Our experiments explored the impact of mixing semantic features with statistical features, and created a hybrid model, to classify crisis related and not related posts. We noticed a significant impact of semantics in the scenario when the type of the crisis is new to the classifier. While both the BabelNet and DBpedia semantics performed better than the statistical features, DBpedia semantics was found to be more consistent in its performance while classifying a new type of crisis event. This is likely because of the better coverage and semantic depth that DBpedia provides.

To better understand the role of semantics in crisis-related content classification, we randomly picked some tweets that were misclassified by either the baseline classifier or the semantic classifiers in the criteria 1 and 2 evaluations. We observed that: (i) semantics can generalise event specific terms compared to statistical features and consequently adapt to new event types (e.g., dbc:flood and dbc:natural_hazard), (ii) semantic concept can be sometimes too general and not help the classification of the document (e.g., desire and virtue hypernyms), and (iii) general automatic semantic extraction tools can extract non-relevant entities and confuse the classifiers (e.g., entities about Formula 1).

Although this analysis gives better insights concerning the behaviour of the classifiers, we plan to run a more in depth error analysis in the future by analysing additional misclassified documents. This will help improve our understanding of the scenarios and conditions under which each classification approach prevails, and thus would help us determine a more accurate merge between the two classification approaches.

In this work, we performed experiments across different types of crisis events. The event types present in the datasets are not uniformly distributed, where some types are more frequent than others, or have much bigger data than others. (See Table 3). In the view of developing automated classifiers that are able to learn about various crisis situations, such a skewed distribution could lead to learning bias. We designed the experiments in light of this distribution, but in order to create classifier models that are able to adapt to various domains of crisis, we would need to learn from more diverse set of crisis situations.

The type of each crisis in the data is the official type which is determined by official agencies (e.g., typhoon, earthquake, flood). We regarded each type to be different from the others, based solely on their type label. However, with regards to content, it is not necessarily the case that different type of crises would produce different type of content (e.g., typhoons and floods have a high overlap). To this end, while we do not add a certain type of crisis to the training data, we cannot ignore the possibility of having highly related content in the training data, that was the results of including similar or overlapping crises events. Hence in future work, we will take into account not only the event type, but also their content similarity. The codebase and data generated in this work is accessibleFootnote 12.

In this work, we dealt with data originating from different languages, but have not performed a cross-lingual analysis.

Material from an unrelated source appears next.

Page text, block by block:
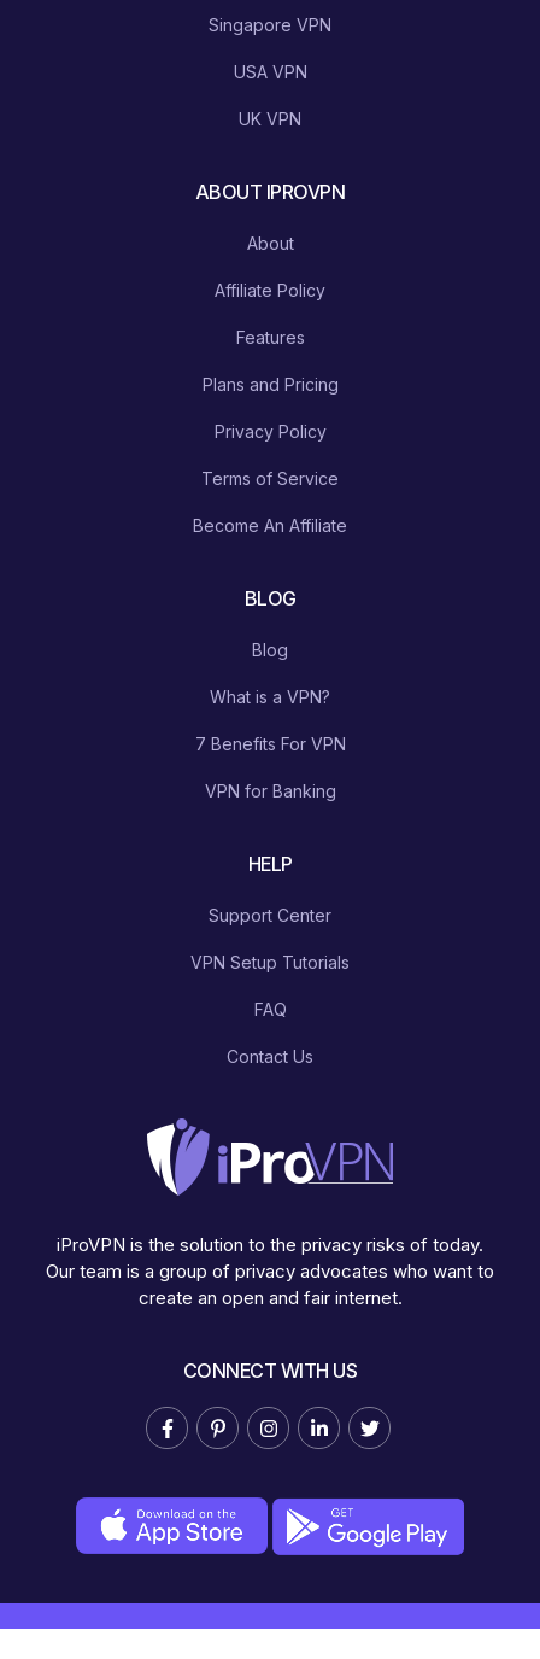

As an immediate future work, we aim to analyse how the classifiers trained in a certain language can adapt to an entirely new language to detect crisis related content.

6 Conclusion

This work presents a hybrid approach by merging semantic and statistical features to develop classification models that detect crisis related information from social media posts. The main application of this approach is demonstrated in the case of identifying crisis-related content on new types of crisis events that have not been directly included in the data used for training the classifier. This proposes a way forward towards developing domain adaptive crisis classification models. Adding semantic features reflected an improvement over the statistical features in classification performance on an average of 7.2% when identifying crisis related content on new event types.